Tuesday, May 21, 2013

Le Problème avec la Fiction

            There are times when I write stories that are filled with massive destruction and chaos. I create worlds of utter devastation and ruin where society has broken down to its most base elements. I usually have one or two survivors trying to climb their way through the broken landscape in a vain search for the remnants of humanity. Most of those stories don’t end very well for the characters and they usually wind up in a continual limbo of morbid ruination.

            When real life causes epic destruction I can’t help but feel like a fool. I feel a little shame for so casually discarding so much of my imagined worlds in hellfire or tragedy. The real world is far crueler than my imagination could ever be, but at least in my imagination no one actually has to suffer. I still get a tinge of shame when I carelessly drop a building on a fictional character that was just looking for their dog amid the broken spires of the old town church. It is curious how I can so easily imagine it but when the real thing happens, I’m at a loss to really grasp the true echo of the destruction.

            I’m in my cubicle, casually sipping an ever cooling cup of coffee, feeling a slight chill from the overworking air conditioner vent positioned right above me, wondering about lunch in the back of my mind, and only slightly concerned with the real world devastation occurring all the time. It’s natural to have some disconnected feelings from events so far away and without any real personal interaction. I’ve never been to Oklahoma. I’ve never been involved with a Tornado. I live in the Mid-West and tornadoes are a possibility, but in Chicago, it’s an extremely rare possibility It’s unlikely one would ever touch the ground in the city.

            I feel for the lives lost, the utter loss of everything ever had in this life, swept away in a freight train of wind. I sympathize with the families, however I cannot empathize. I’ve never been through it. I’ve never had everything precious to me in the world taken away in the blink of an eye. It must be a purely singular hell. I could imagine it however. I could write a character, standing on the stoop of what used to be his house. I could imagine his heart beating wildly in his chest at the realization of his life’s work is now a pile of rubble. I could imagine the tears stinging his eyes and streaking down his dirty cheeks, creating a clean line down his face making him look like a the photo negative of a mime. I can imagine the ripped tee-shirt he wore to bed. I can imagine his thoughts swimming as he searches for an explanation from somewhere, from God, from anything and finding nothing. I imagine him sitting down on the concrete stoop and burying his head in his hands.

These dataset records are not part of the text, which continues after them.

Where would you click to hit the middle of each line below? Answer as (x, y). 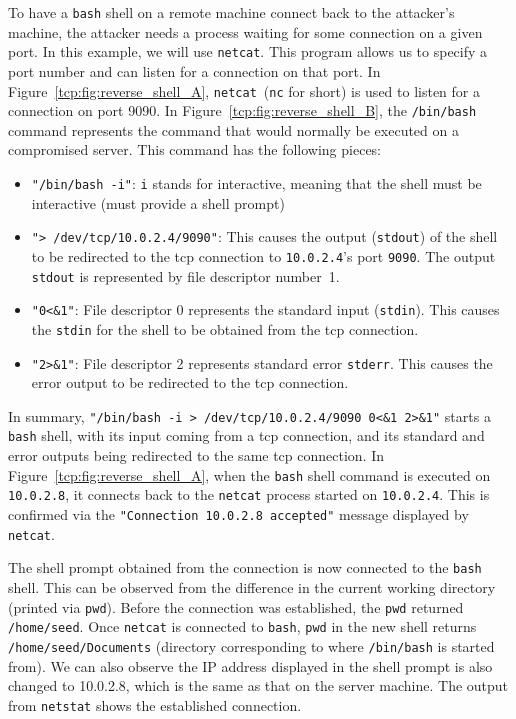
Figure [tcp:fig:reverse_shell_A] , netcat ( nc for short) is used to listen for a (244, 90)
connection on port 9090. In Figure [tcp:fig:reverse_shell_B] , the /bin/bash (242, 110)
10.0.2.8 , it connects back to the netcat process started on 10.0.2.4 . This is (249, 494)
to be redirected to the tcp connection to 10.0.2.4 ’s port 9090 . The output (263, 255)
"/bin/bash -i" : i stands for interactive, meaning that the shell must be (256, 183)
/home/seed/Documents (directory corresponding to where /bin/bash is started (251, 645)
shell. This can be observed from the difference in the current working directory (252, 586)
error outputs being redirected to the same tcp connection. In (196, 455)
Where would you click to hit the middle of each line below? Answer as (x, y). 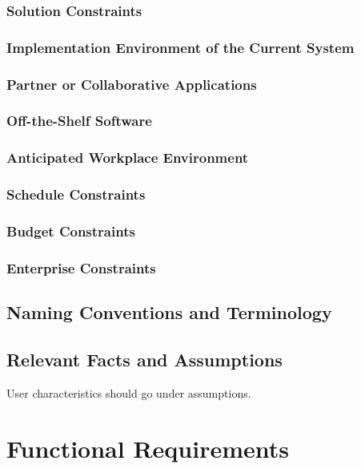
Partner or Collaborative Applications (132, 84)
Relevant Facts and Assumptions (144, 359)
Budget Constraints (71, 230)
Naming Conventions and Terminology (169, 312)
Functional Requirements (148, 448)
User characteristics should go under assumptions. (129, 392)
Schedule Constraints (76, 194)
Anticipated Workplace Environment (128, 158)
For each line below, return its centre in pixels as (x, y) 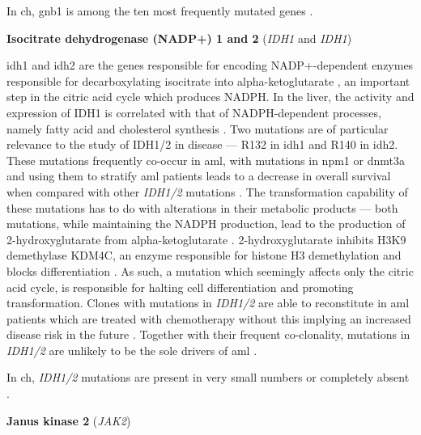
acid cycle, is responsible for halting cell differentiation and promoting (180, 287)
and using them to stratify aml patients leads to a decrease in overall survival (199, 176)
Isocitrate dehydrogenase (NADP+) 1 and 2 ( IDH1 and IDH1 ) (179, 38)
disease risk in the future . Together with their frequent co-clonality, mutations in (208, 334)
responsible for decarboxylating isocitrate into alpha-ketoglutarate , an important (208, 80)
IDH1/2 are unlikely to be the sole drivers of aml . (132, 350)
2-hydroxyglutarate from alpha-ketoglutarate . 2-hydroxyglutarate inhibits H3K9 (206, 239)
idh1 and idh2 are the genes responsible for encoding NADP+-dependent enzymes (210, 65)
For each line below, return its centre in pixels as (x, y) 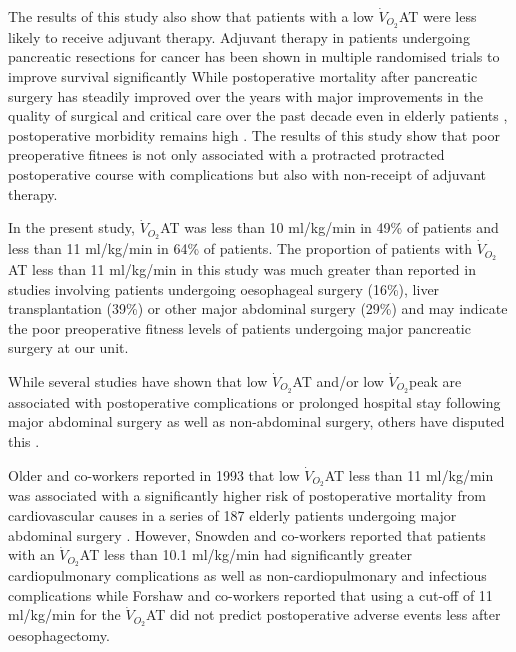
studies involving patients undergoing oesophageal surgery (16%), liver (224, 288)
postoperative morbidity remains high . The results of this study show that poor (254, 134)
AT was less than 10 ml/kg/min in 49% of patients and (329, 227)
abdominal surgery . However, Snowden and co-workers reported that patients (247, 534)
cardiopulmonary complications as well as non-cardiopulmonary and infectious (247, 575)
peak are (435, 380)
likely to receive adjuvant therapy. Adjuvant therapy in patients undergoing (239, 36)
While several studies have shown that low (138, 380)
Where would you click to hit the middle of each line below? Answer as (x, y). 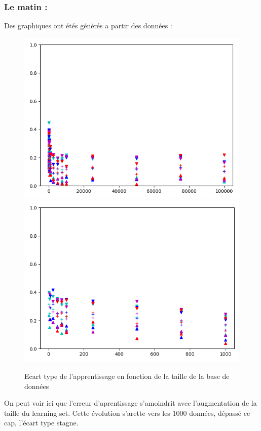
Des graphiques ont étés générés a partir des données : (88, 26)
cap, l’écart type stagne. (41, 423)
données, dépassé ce (220, 413)
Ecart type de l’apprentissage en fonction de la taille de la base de (127, 376)
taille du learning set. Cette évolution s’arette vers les (87, 413)
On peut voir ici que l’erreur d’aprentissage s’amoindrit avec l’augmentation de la (130, 403)
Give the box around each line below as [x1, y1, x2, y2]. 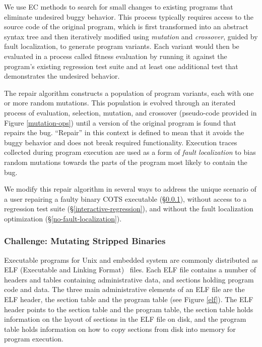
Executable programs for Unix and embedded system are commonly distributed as [4, 254, 258, 265]
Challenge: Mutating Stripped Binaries [4, 235, 166, 247]
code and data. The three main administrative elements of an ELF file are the [4, 284, 245, 295]
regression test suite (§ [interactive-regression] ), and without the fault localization [4, 203, 253, 214]
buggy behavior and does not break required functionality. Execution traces [4, 137, 237, 147]
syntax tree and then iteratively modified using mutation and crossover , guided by [4, 31, 258, 41]
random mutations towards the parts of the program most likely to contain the [4, 156, 247, 167]
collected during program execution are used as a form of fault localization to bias [4, 147, 256, 157]
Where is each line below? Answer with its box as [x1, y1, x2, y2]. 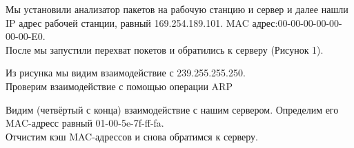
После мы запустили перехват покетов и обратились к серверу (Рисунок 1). [6, 42, 324, 56]
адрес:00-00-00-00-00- [252, 15, 342, 30]
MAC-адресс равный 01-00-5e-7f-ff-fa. [6, 116, 164, 130]
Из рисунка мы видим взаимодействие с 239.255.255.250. [6, 65, 246, 80]
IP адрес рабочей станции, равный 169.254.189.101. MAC [6, 15, 249, 30]
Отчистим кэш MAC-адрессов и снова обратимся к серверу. [6, 129, 258, 143]
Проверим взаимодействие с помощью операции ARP [6, 78, 233, 93]
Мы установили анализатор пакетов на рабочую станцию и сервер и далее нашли [6, 2, 348, 16]
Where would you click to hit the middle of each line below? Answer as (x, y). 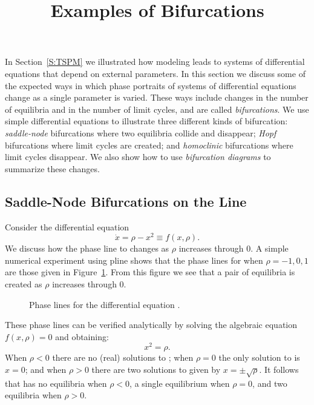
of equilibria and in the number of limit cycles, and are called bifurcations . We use (157, 109)
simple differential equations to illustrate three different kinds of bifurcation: (146, 121)
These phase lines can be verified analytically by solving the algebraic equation (151, 325)
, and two (270, 383)
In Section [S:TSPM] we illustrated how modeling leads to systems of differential (155, 62)
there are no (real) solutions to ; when (123, 357)
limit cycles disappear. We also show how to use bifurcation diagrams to (138, 157)
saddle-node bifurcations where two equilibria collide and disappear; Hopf (141, 132)
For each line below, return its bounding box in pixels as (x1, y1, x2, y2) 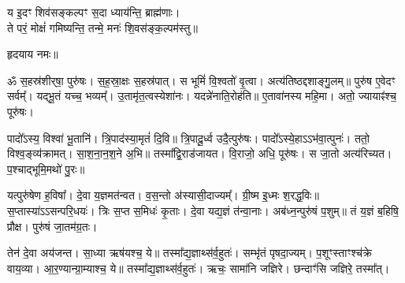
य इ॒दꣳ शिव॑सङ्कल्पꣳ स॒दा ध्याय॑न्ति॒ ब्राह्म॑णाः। (7, 4, 180, 20)
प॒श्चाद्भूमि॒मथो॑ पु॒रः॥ (7, 160, 85, 177)
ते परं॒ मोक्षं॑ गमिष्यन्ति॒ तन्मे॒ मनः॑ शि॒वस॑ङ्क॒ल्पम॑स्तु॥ (7, 19, 198, 35)
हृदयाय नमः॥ (7, 46, 58, 62)
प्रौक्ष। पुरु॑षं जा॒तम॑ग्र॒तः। (7, 218, 98, 234)
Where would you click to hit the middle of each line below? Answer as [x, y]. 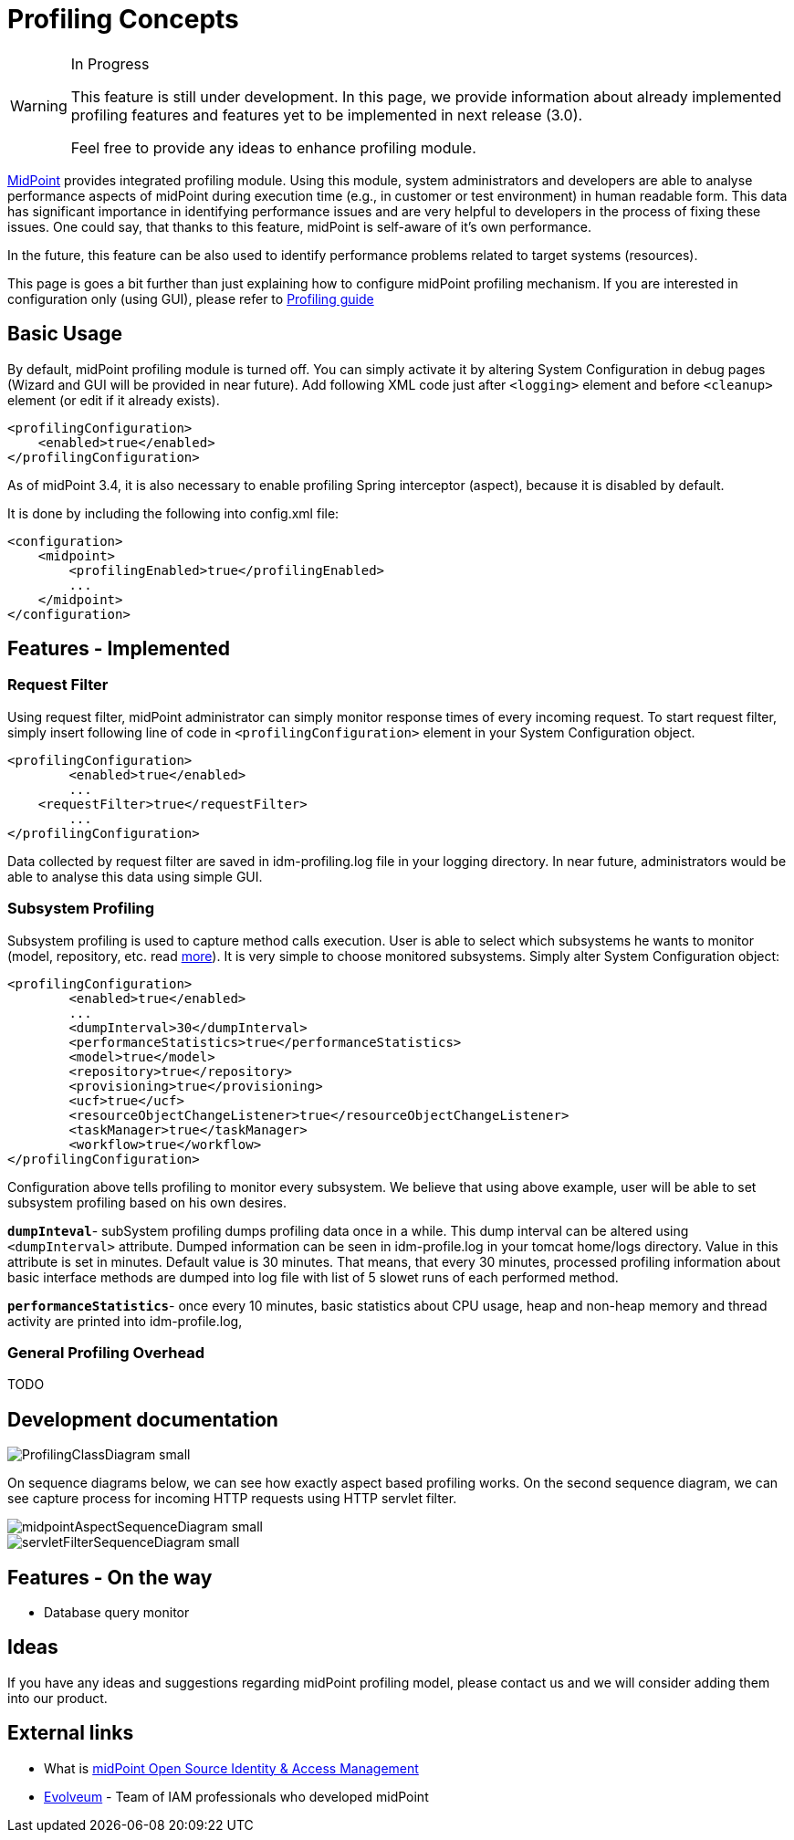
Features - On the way [110, 1577]
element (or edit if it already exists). [114, 400]
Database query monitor [117, 1612]
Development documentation [143, 1419]
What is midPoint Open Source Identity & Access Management [231, 1768]
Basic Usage [65, 334]
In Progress [110, 63]
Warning [39, 105]
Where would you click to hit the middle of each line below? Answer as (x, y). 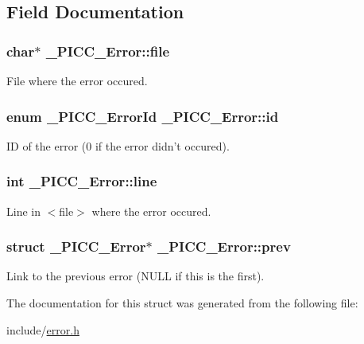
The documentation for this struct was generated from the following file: (182, 303)
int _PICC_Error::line (82, 181)
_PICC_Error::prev (224, 246)
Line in (23, 211)
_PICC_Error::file (108, 51)
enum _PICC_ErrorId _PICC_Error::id (143, 116)
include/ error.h (43, 329)
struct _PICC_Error (76, 246)
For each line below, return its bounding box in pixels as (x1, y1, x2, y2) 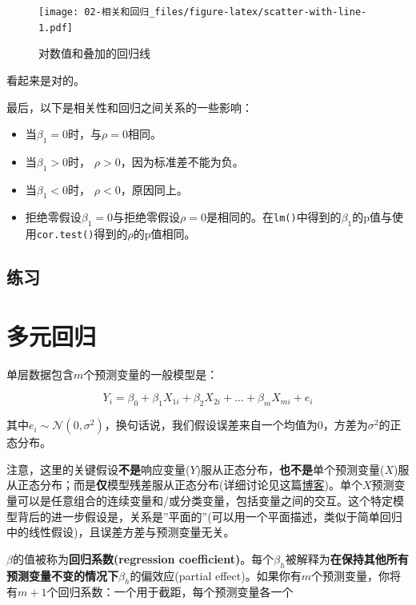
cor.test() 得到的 (36, 225, 128, 242)
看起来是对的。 (6, 71, 85, 88)
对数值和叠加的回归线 (38, 45, 150, 62)
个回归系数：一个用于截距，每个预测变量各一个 (46, 583, 294, 600)
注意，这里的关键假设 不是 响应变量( (6, 460, 190, 477)
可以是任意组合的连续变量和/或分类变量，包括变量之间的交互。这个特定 (17, 492, 393, 509)
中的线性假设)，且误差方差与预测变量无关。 (6, 523, 235, 540)
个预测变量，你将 (310, 567, 401, 583)
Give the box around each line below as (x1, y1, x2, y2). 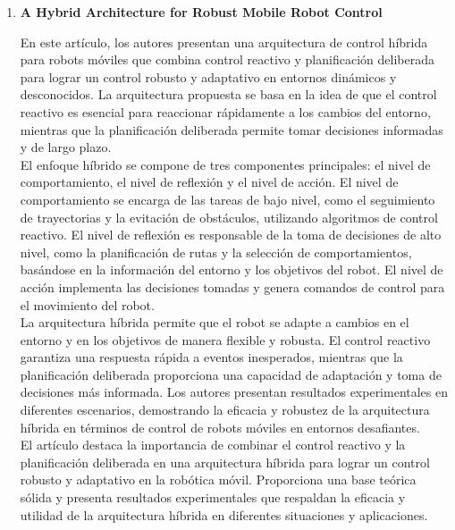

            I can imagine it all. I just can’t imagine it being real for someone. That’s the problem with fiction. I can create and mold without any regard for reality and no one gets hurt. Nature, however, is not a good writer and lacks any imagination. Albeit nature is creative in its fury, it is without imagination. That’s not to say that nature has any particular personification, like a grumpy old giant man, swinging his cane across the Great Plains, complaining that the music is too loud. Nature does what it does because that’s simply what it does. It creates and destroys, in a never ending cycle.

            I’ll stick to fiction but try to remember that somewhere, someone might have had to go through it and they may not have come out the other side. So I’ll pray and I’ll hope for the best. But I’ll go back to writing about the aliens attacking and hell bubbling up from the depths of the Earth and riding the train mourning for love.